Your assignment:
Going line by line through the records below, write out everything starting with the line containing "deploy smart contract" and going on through the line containing "npm run dev (35, 1011)", exactly and inclusively. Pictures do not go in.

Extracted entries:
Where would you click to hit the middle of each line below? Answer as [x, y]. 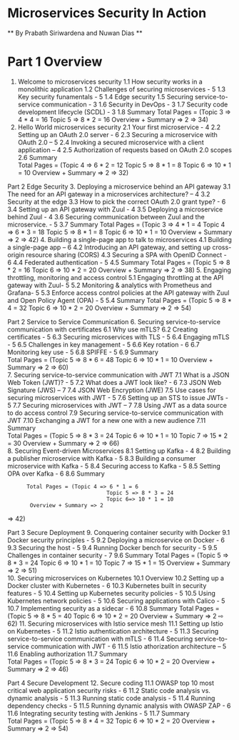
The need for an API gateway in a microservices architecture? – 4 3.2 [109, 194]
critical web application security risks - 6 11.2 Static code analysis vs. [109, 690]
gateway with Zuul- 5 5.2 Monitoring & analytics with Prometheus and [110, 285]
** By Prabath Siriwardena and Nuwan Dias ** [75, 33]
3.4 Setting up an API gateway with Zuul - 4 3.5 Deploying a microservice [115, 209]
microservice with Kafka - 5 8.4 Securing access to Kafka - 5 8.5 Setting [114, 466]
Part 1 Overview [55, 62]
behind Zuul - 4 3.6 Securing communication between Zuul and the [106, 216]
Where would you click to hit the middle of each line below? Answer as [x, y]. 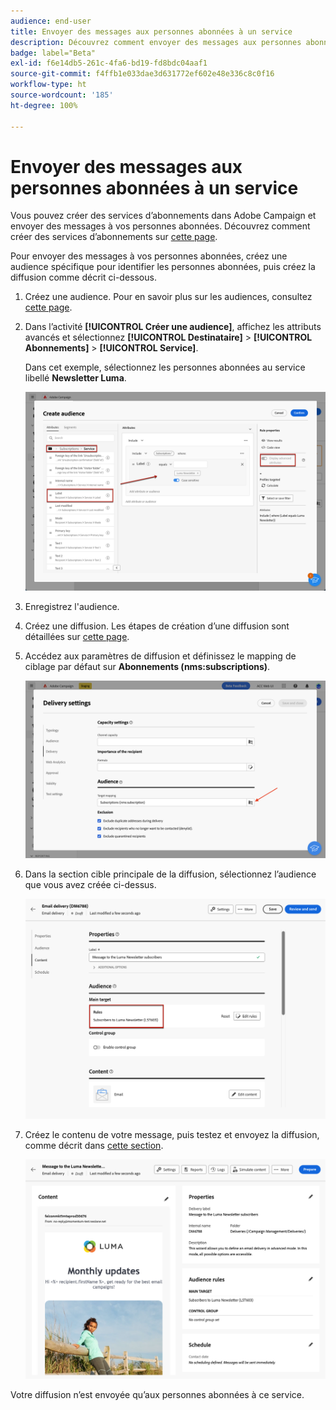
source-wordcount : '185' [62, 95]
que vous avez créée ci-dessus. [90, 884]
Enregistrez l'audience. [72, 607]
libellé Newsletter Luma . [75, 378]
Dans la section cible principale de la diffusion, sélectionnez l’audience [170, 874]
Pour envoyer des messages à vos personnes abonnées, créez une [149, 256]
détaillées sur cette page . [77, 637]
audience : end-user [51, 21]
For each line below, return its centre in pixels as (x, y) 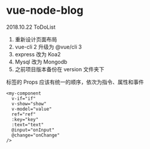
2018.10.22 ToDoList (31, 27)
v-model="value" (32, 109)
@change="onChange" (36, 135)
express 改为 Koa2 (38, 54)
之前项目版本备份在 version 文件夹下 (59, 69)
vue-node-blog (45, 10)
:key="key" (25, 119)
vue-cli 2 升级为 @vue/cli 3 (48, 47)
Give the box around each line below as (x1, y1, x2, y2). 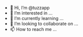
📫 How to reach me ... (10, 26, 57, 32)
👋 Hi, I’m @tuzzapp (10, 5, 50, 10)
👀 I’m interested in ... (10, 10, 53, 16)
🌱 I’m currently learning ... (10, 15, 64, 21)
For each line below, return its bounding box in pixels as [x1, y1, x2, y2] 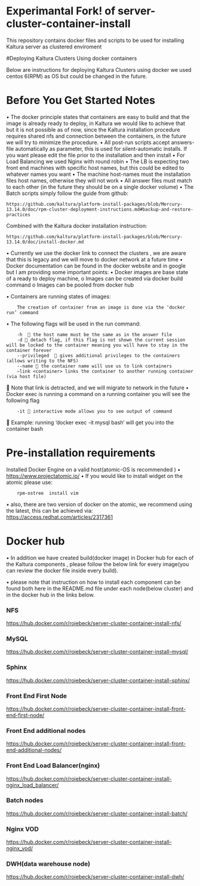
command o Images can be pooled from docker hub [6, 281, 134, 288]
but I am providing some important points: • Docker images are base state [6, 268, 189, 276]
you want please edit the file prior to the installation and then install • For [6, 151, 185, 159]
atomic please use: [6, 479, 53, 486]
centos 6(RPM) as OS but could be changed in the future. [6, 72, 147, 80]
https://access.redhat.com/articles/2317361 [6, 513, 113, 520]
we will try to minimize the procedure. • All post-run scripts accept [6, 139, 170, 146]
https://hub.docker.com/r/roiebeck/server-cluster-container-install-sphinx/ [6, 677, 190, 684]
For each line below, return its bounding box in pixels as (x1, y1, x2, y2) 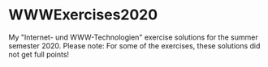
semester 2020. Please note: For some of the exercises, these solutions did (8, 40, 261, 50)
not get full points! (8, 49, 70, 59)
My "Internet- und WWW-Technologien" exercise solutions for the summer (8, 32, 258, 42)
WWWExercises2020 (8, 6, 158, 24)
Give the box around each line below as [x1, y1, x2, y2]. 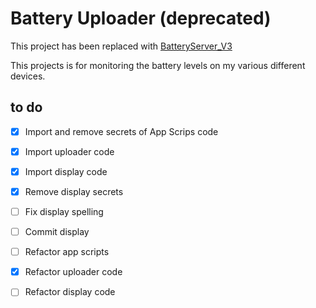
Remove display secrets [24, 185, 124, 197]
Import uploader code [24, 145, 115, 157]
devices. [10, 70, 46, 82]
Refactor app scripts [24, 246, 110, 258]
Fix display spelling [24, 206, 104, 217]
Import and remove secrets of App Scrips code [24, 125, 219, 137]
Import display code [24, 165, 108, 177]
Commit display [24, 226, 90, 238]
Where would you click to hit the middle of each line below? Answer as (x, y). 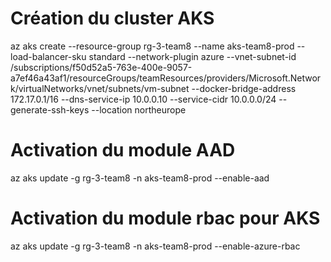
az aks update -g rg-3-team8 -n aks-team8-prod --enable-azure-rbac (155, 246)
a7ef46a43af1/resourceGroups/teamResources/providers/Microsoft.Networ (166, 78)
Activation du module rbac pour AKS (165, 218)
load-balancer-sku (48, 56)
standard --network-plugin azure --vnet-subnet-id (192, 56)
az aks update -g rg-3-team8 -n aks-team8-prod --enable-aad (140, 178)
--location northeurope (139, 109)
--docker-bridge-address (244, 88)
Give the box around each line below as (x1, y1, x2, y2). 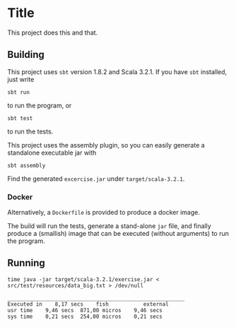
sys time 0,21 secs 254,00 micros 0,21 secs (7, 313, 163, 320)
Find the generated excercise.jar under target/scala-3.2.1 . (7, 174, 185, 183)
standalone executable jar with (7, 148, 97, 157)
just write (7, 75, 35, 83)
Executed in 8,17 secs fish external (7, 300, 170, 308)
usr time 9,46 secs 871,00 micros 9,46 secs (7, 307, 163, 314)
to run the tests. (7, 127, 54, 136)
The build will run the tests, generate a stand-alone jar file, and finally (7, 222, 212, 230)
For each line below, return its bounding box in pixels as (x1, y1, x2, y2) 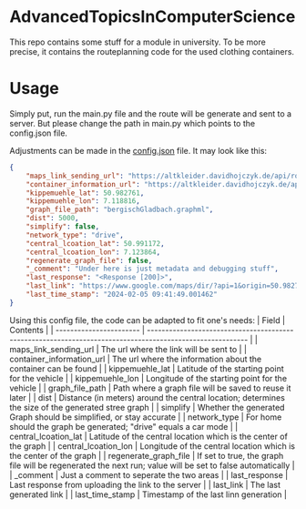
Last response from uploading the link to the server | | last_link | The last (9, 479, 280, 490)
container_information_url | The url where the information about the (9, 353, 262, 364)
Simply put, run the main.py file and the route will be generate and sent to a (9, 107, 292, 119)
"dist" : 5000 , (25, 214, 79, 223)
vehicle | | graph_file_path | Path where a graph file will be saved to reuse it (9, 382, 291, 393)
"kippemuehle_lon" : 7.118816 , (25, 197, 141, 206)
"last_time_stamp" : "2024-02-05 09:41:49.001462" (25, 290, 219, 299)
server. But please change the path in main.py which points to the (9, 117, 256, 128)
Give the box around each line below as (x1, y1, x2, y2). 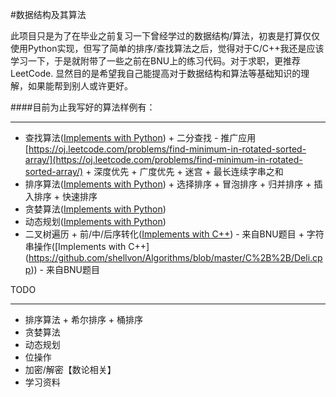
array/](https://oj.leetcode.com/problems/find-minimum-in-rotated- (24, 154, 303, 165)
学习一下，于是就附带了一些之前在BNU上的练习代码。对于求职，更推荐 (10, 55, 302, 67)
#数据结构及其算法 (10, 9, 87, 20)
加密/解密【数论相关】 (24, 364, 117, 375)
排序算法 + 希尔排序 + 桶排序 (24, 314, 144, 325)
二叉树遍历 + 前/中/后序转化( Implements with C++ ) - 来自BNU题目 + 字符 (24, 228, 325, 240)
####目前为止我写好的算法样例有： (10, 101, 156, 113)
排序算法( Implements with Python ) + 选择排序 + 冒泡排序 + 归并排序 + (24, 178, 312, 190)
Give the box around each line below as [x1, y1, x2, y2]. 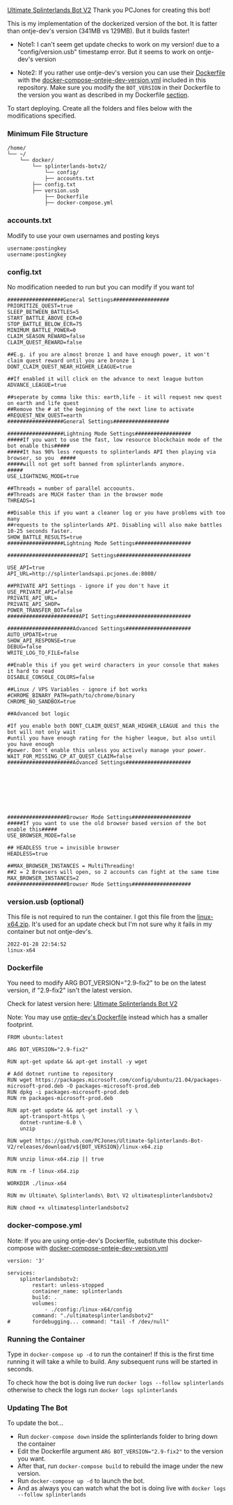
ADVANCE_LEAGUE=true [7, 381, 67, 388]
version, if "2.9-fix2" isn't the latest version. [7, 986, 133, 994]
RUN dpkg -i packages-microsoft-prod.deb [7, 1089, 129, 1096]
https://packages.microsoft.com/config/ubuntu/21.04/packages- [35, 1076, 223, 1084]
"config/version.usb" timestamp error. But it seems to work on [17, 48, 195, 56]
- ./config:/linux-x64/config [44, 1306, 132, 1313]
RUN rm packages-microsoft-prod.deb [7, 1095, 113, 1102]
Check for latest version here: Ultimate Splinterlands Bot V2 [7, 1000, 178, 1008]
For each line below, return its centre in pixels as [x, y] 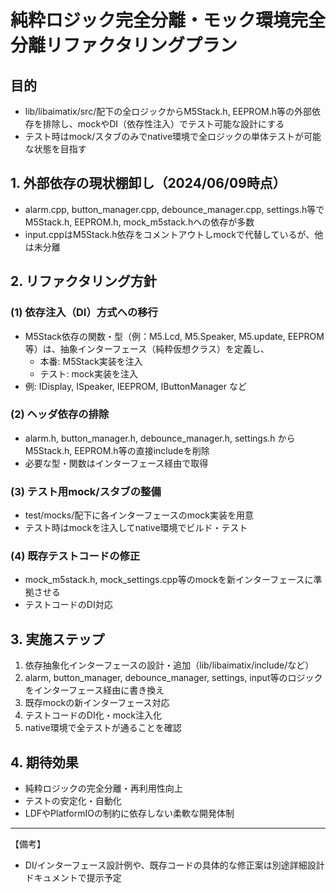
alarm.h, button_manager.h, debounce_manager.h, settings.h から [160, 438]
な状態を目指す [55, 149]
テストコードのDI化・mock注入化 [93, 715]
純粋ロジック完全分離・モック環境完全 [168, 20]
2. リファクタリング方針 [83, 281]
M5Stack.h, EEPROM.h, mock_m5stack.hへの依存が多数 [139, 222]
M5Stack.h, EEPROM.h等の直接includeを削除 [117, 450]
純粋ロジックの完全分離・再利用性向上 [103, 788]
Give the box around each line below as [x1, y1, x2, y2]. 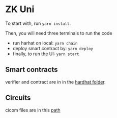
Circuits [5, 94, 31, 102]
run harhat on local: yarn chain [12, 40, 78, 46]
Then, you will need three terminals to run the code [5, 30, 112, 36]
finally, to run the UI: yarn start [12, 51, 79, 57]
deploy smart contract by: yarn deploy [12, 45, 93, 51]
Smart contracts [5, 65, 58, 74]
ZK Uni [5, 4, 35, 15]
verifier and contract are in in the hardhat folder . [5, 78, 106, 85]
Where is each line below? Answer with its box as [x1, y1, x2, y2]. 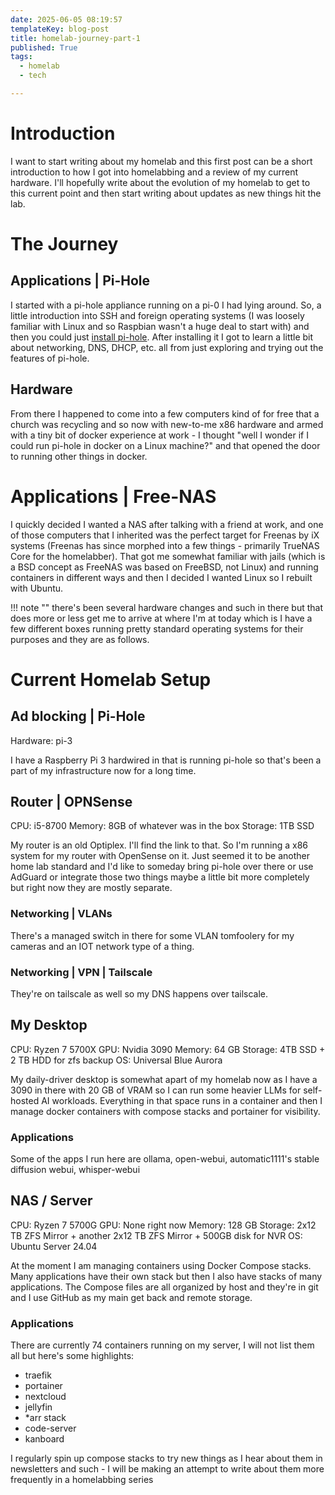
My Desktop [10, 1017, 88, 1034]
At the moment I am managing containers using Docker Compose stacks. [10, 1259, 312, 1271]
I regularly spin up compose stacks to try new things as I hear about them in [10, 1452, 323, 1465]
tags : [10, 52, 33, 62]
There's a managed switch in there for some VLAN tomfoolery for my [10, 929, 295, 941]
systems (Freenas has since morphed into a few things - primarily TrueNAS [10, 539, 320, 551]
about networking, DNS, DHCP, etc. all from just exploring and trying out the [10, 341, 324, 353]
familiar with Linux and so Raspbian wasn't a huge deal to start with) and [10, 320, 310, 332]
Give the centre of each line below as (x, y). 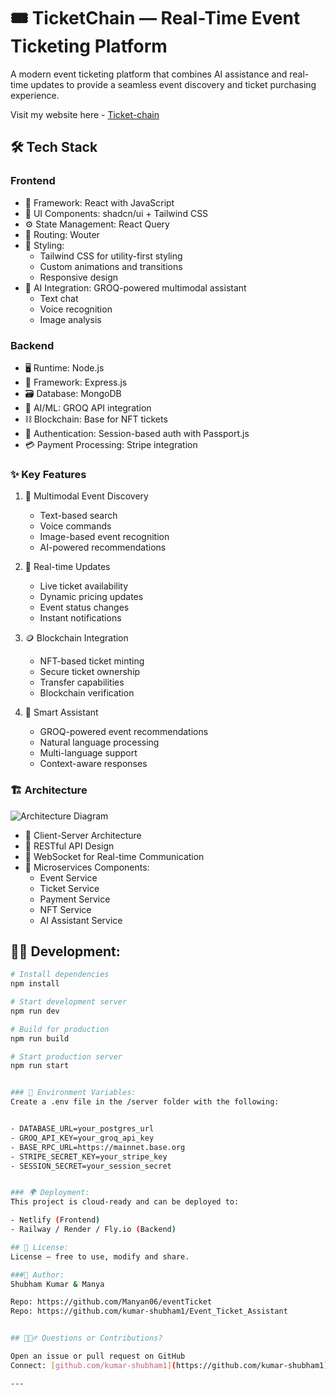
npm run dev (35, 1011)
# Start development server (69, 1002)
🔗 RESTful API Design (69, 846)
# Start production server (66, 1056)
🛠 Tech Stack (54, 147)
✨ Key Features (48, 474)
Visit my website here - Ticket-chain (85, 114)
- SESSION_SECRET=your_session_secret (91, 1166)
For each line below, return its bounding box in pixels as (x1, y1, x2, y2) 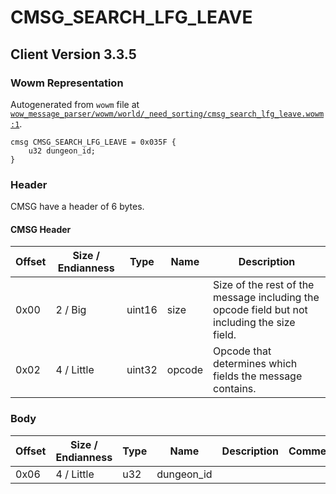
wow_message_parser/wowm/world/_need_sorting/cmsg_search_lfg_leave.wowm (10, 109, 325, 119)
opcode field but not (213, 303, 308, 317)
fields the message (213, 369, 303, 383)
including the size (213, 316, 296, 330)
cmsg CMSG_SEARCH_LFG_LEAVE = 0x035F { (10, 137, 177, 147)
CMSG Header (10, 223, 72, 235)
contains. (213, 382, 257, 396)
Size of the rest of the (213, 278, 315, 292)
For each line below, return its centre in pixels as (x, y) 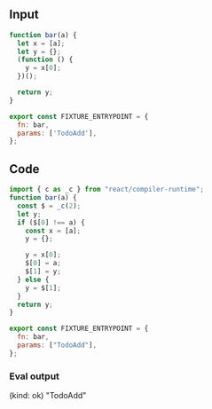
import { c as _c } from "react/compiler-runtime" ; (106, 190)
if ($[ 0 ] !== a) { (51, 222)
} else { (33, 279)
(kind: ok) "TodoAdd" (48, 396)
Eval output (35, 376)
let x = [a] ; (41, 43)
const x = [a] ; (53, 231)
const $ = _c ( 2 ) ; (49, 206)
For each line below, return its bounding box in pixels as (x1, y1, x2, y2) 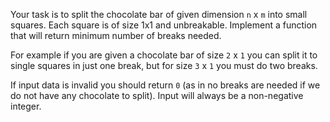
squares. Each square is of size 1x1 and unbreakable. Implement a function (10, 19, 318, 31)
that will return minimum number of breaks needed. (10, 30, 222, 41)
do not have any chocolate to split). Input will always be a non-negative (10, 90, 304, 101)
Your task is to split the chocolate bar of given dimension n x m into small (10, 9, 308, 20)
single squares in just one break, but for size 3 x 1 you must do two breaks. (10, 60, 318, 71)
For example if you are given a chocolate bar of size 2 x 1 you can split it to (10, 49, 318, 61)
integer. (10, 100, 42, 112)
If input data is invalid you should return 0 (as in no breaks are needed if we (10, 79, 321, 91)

Response area:
deploy smart contract by: yarn deploy [12, 45, 93, 51]
Smart contracts [5, 65, 58, 74]
ZK Uni [5, 4, 35, 15]
verifier and contract are in in the hardhat folder . [5, 78, 106, 85]
Where is each line below? Answer with its box as [x1, y1, x2, y2]. 
My Desktop [10, 1017, 88, 1034]
At the moment I am managing containers using Docker Compose stacks. [10, 1259, 312, 1271]
I regularly spin up compose stacks to try new things as I hear about them in [10, 1452, 323, 1465]
tags : [10, 52, 33, 62]
There's a managed switch in there for some VLAN tomfoolery for my [10, 929, 295, 941]
systems (Freenas has since morphed into a few things - primarily TrueNAS [10, 539, 320, 551]
about networking, DNS, DHCP, etc. all from just exploring and trying out the [10, 341, 324, 353]
familiar with Linux and so Raspbian wasn't a huge deal to start with) and [10, 320, 310, 332]
Give the centre of each line below as (x, y). 
npm run dev (35, 1011)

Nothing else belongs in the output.